Parse Command (sitemap parse <file|url>)

  • -r, --recursive - Enable recursive parsing
  • --recursive-depth=<n> - Set recursive depth (0=infinite, 1+=limited)
  • --no-verify-ssl - Don't verify SSL certificates
  • -v, --verbose - Verbose output (show lastmod)
  • -h, --help - Show this help message

Convert Command (sitemap convert <file>)

  • -o, --output <file> - Output file (default: derived from input)
  • -f, --format <fmt> - Output format: xml, html, txt, rss, atom, mrss (default: txt)
  • -v, --verbose - Verbose output
  • -h, --help - Show this help message

Tree Command (sitemap tree <file>)

Build a sitemap from a JSON (.json) or YAML (.yml/.yaml) site tree definition.
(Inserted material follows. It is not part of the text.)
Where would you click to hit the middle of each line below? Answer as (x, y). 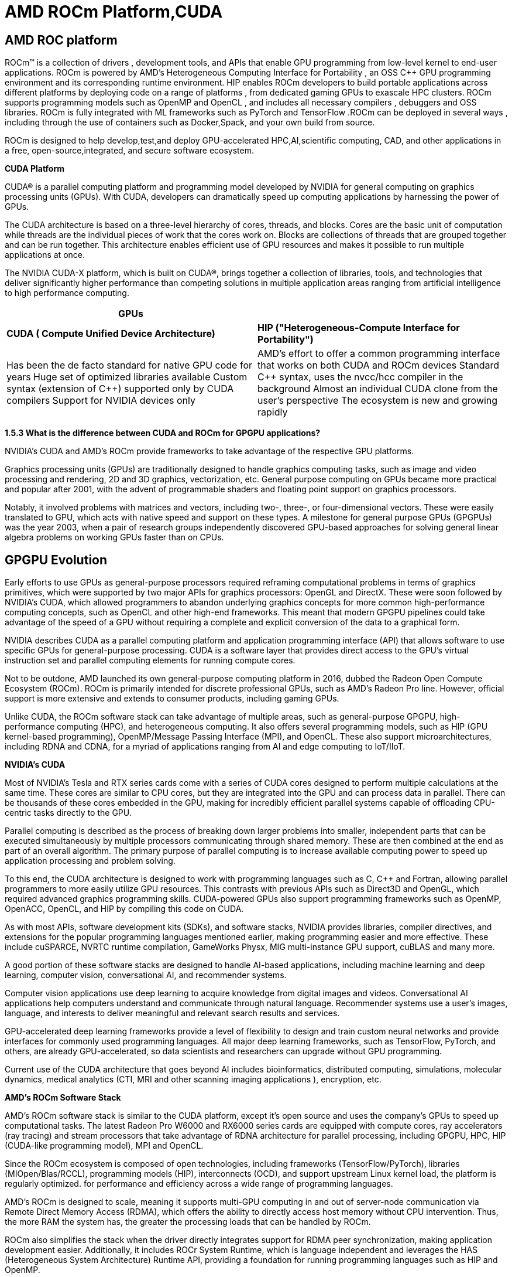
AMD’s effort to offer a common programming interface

Priorities are auto-inferred from tree depth.

JSON format:

{
  "base_url": "https://example.com",
  "pages": [
    {"stub": "home", "priority": 1.0},
    {"stub": "about",
     "children": [
       {"stub": "team"}
     ]},
    {"stub": "blog",
     "children": [
       {"stub": "first-post"},
       {"stub": "second-post"}
     ]}
  ]
}

YAML format:

base_url: "https://example.com"
pages:
  - stub: home
    priority: 1.0
  - stub: about
    children:
      - stub: team
  - stub: blog
    children:
      - stub: first-post
      - stub: second-post
  • -o, --output <file> - Output file (default: sitemap.)
  • -f, --format <fmt> - Output format: xml, html, txt, rss, atom, mrss (default: xml)
  • -z, --compress - Gzip compress output file
  • --no-pretty - Disable pretty printing (XML only)
  • --xsl <url> - Add XSL stylesheet reference
  • --ping - Ping search engines after generating
  • -v, --verbose - Show tree structure during generation

Dir Command (sitemap dir <directory>)

  • --base-url <url> - Base URL for sitemap entries (auto-detect from robots.txt, fallback: file:///)
  • -d, --max-depth <n> - Maximum crawl depth (default: 0 = unlimited)
  • -u, --max-urls <n> - Maximum number of URLs (default: 0 = unlimited)
  • -m, --max-urls-per-file <n> - Max URLs per sitemap file (default: 50000)
  • --no-images - Don't extract images (default: extract)
  • --no-hreflang - Don't extract hreflang links (default: extract)
  • --videos - Extract video metadata from HTML tags and JSON-LD (default: off)
  • --news - Extract NewsArticle JSON-LD and write a separate news sitemap (default: off)
  • --no-priority - Don't calculate priority from depth (default: calculate)
  • --ping - Ping search engines after generating
  • Standard output options also available: -o, -f, -z, --no-pretty, --xsl, -v

AUTHOR

Sasha Abbott sashaa@disroot.org

LICENSE

This library is free software; you can redistribute it and/or modify it under CC0.